Equipe de pesquisadores da UnB e de outras instituições ficou 40 dias catalogando animais da Serra do Tombador, em Goiás. Foto: Divulgação/Fundação Boticário


"Estudos básicos de levantamento de espécies como este são a primeira etapa para a realização de pesquisas posteriores mais aprofundadas. Eles servem para avaliar a biodiversidade, determinar a localização, entender os habitats desses animais e identificar novas espécies”, explica Reuber, que integra o Laboratório de Fauna e Unidades de Conservação da UnB e a Rede de Especialistas em Conservação da Natureza (RECN). A rede reúne cerca de 80 profissionais nacionais e do exterior, de diversas áreas, que se voluntariaram para ser porta-vozes da natureza, com o objetivo de proteger a biodiversidade brasileira.
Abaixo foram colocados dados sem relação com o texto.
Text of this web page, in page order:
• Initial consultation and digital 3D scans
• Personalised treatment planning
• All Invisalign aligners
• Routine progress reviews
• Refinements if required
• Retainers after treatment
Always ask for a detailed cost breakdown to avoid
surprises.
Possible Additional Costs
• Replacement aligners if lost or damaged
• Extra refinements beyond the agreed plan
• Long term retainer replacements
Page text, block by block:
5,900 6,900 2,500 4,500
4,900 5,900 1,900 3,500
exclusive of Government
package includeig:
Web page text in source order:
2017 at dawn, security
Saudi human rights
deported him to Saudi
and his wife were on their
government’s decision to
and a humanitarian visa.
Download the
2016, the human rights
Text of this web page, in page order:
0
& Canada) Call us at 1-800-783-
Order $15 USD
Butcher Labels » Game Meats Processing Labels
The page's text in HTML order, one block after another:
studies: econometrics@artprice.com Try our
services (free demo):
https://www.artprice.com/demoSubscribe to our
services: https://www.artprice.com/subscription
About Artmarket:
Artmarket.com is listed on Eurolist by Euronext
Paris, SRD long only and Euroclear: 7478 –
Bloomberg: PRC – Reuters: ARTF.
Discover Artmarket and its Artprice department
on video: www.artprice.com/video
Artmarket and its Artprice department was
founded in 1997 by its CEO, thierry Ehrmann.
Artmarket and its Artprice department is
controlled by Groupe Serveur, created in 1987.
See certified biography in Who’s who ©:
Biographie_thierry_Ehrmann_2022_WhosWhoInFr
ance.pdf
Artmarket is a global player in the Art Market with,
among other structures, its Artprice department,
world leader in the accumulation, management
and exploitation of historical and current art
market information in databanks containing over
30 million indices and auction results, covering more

Como resultado da expedição, foram avistados cerca de 800 animais, coletados por meio de armadilhas de interceptação e queda, busca ativa e encontros ocasionais. Entre os exemplares identificados, estão, principalmente, de lagartos, serpentes, sapos, rãs e pererecas. Cinquenta por cento das espécies são endêmicas do Cerrado, ou seja, ocorrem somente nesta região geográfica.
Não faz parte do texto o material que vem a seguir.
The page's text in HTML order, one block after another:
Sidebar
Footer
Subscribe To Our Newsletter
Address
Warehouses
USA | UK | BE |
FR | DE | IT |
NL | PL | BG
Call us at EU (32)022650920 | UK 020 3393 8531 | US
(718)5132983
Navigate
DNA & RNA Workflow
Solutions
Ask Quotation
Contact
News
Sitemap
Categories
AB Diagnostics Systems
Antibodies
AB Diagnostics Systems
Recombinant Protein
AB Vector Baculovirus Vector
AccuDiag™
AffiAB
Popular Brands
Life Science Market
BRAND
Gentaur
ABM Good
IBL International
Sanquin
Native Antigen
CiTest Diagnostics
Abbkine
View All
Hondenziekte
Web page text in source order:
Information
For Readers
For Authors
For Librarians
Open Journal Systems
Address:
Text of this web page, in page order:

DESCOBERTAS – Um dos achados de destaque é um sapo minúsculo, com cerca de 18 milímetros, o Allobates goianus, encontrado apenas em algumas localidades do Cerrado brasileiro. A espécie não era vista em algumas regiões do bioma há décadas. “Lá na reserva, nós encontramos a população mais saudável já reconhecida dessa espécie, ainda ameaçada”, pontua o coordenador da pesquisa.

Na Serra do Tombador também foram identificadas espécies antes avistadas somente no Parque Nacional da Chapada dos Veadeiros, área próxima à reserva. “Os novos registros mostram que as espécies estão além dos limites conhecidos e que a reserva ajudou a aumentar os esforços de conservação genética e molecular delas”, comenta Reuber. O estudo aponta a possibilidade de muitas das espécies do parque serem encontradas na reserva em futuras iniciativas de monitoramento a longo prazo.
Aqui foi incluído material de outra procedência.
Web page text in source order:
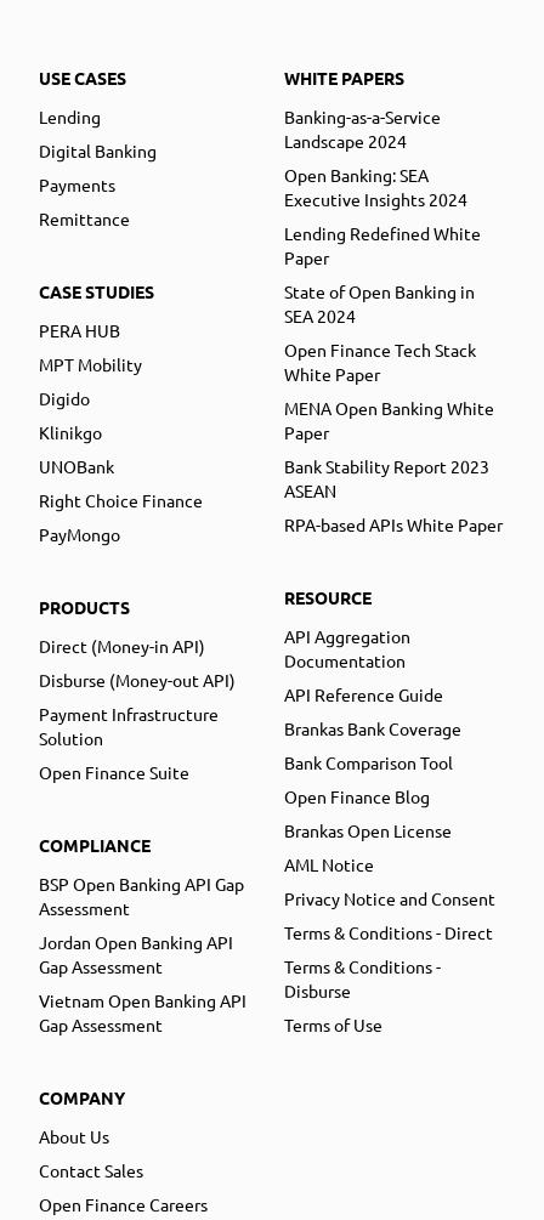
USE CASES
Lending
Digital Banking
Payments
Remittance
CASE STUDIES
PERA HUB
MPT Mobility
Digido
Klinikgo
UNOBank
Right Choice Finance
PayMongo
PRODUCTS
Direct (Money-in API)
Disburse (Money-out API)
Payment Infrastructure
Solution
Open Finance Suite
COMPLIANCE
BSP Open Banking API Gap
Assessment
Jordan Open Banking API
Gap Assessment
Vietnam Open Banking API
Gap Assessment
COMPANY
About Us
Contact Sales
Open Finance Careers
WHITE PAPERS
Banking-as-a-Service
Landscape 2024
Open Banking: SEA
Executive Insights 2024
Lending Redefined White
Paper
State of Open Banking in
SEA 2024
Open Finance Tech Stack
White Paper
MENA Open Banking White
Paper
Bank Stability Report 2023
ASEAN
RPA-based APIs White Paper
RESOURCE
API Aggregation
Documentation
API Reference Guide
Brankas Bank Coverage
Bank Comparison Tool
Open Finance Blog
Brankas Open License
AML Notice
Privacy Notice and Consent
Terms & Conditions - Direct
Terms & Conditions -
Disburse
Terms of Use
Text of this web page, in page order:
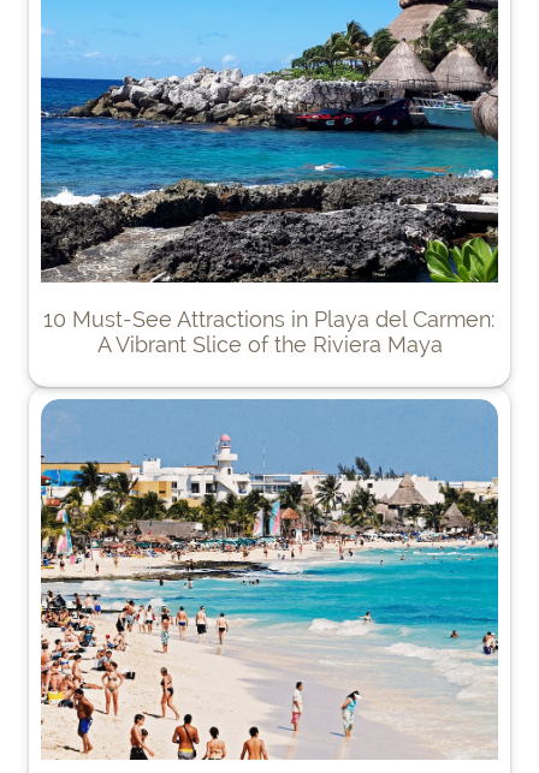
10 Must-See Attractions in Playa del Carmen:
A Vibrant Slice of the Riviera Maya
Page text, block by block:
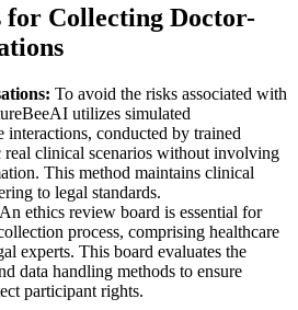
for Collecting Doctor-
To avoid the risks associated with
utilizes simulated
interactions, conducted by trained
real clinical scenarios without involving
This method maintains clinical
to legal standards.
An ethics review board is essential for
process, comprising healthcare
experts. This board evaluates the
data handling methods to ensure
participant rights.
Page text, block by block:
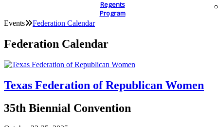
Regents
Program
Events Federation Calendar
Federation Calendar
Texas Federation of Republican Women
35th Biennial Convention
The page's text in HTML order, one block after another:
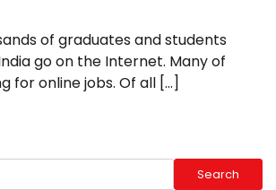
of graduates and students
go on the Internet. Many of
for online jobs. Of all […]
Search
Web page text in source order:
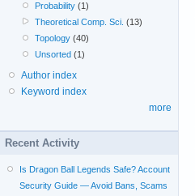
Probability (1)
Theoretical Comp. Sci. (13)
Topology (40)
Unsorted (1)
Author index
Keyword index
more
Recent Activity
Is Dragon Ball Legends Safe? Account
Security Guide — Avoid Bans, Scams
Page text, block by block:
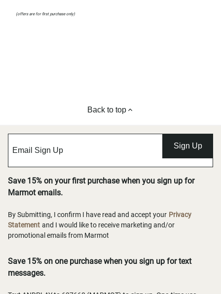
(offers are for first purchase only)
Back to top
Sign Up
Save 15% on your first purchase when you sign up for
Marmot emails.
By Submitting, I confirm I have read and accept your Privacy
Statement and I would like to receive marketing and/or
promotional emails from Marmot
Save 15% on one purchase when you sign up for text
messages.
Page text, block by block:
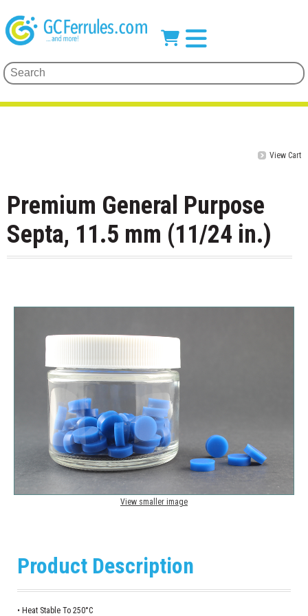
View Cart
Premium General Purpose
Septa, 11.5 mm (11/24 in.)
View smaller image
Product Description
• Heat Stable To 250°C
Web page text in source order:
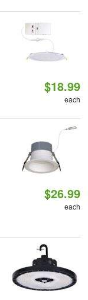
$18.99
each
$26.99
each

Professor do Departamento de Engenharia Florestal da UnB, Reuber Brandão é especialista em herpetofauna e coordenador da pesquisa. Foto: Renata Françoso


Outro exemplo de mudança de localidade ocorre com o sapo Rhaebo guttatus, até então registrado apenas na Amazônia e famoso por disparar um veneno amarelado pelas glândulas. “A presença dele [na Serra do Tombador] se deve por influência do vale do Rio Tocantins e realmente foi uma surpresa encontrá-lo. Mas novamente, demonstra a importância da área do ponto de vista biogeográfico, uma vez que abriga elementos da fauna do Cerrado e da Amazônia”, salienta o biólogo.

Durante a pesquisa, os cientistas também avistaram a espécie Proceratophrys branti, que não é encontrada em nenhuma outra área protegida do Cerrado. “Isso significa que a presença dela ali é a melhor garantia da conservação dessa espécie endêmica. Isso também vale para as espécies Scinax rupestris e Leptodactylus tapiti, que eram conhecidas apenas no Parque Nacional Chapada dos Veadeiros”, esclarece Reuber.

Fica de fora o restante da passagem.